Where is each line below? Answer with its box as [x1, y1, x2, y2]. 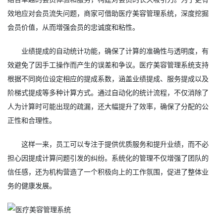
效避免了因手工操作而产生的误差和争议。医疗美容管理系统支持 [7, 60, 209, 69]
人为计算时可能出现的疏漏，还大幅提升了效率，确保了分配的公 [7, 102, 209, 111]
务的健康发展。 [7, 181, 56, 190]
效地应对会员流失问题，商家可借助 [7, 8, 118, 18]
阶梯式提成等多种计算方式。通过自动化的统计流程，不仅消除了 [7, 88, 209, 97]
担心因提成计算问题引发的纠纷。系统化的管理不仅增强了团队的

= = = =

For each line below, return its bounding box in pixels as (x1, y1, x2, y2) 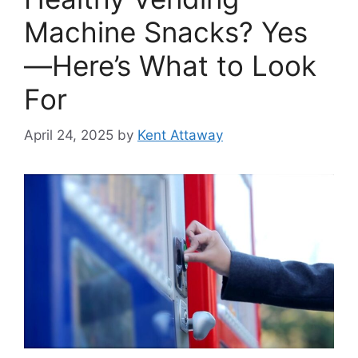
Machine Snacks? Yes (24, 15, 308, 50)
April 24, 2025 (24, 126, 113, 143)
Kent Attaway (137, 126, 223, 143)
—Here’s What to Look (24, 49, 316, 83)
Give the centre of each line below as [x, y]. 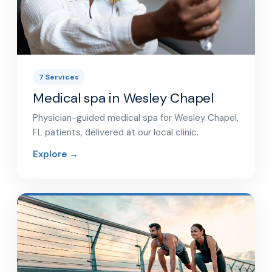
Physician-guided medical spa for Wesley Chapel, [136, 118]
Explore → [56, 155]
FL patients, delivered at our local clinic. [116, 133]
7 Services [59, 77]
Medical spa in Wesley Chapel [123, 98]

= = = =

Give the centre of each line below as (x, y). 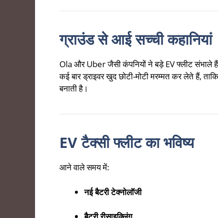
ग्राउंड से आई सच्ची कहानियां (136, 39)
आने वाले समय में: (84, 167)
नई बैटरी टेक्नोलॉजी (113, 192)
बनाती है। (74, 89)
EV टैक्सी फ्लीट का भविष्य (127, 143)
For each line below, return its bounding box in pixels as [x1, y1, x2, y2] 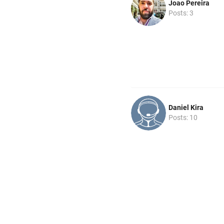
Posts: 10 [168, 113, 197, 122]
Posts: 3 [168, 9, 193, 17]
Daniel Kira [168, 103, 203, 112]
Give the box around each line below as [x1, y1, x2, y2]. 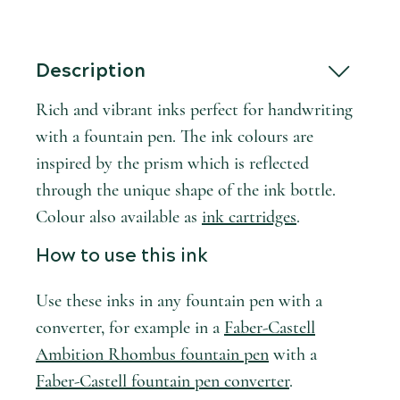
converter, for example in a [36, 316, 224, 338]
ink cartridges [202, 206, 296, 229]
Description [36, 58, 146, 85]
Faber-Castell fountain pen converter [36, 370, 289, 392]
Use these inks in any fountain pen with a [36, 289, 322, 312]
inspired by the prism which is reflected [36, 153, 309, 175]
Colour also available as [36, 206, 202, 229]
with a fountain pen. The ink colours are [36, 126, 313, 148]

= = = =

EXERCISE BRIEF: Extract, without any images, the part of the material above that opens with the line containing "Kent Attaway (137, 126, 223, 143)" and closes with the line containing "Medical spa in Wesley Chapel [123, 98]", both lines included.

FINAL ANSWER:
Kent Attaway (137, 126, 223, 143)
—Here’s What to Look (24, 49, 316, 83)
Give the centre of each line below as [x, y]. 
Physician-guided medical spa for Wesley Chapel, [136, 118]
Explore → [56, 155]
FL patients, delivered at our local clinic. [116, 133]
7 Services [59, 77]
Medical spa in Wesley Chapel [123, 98]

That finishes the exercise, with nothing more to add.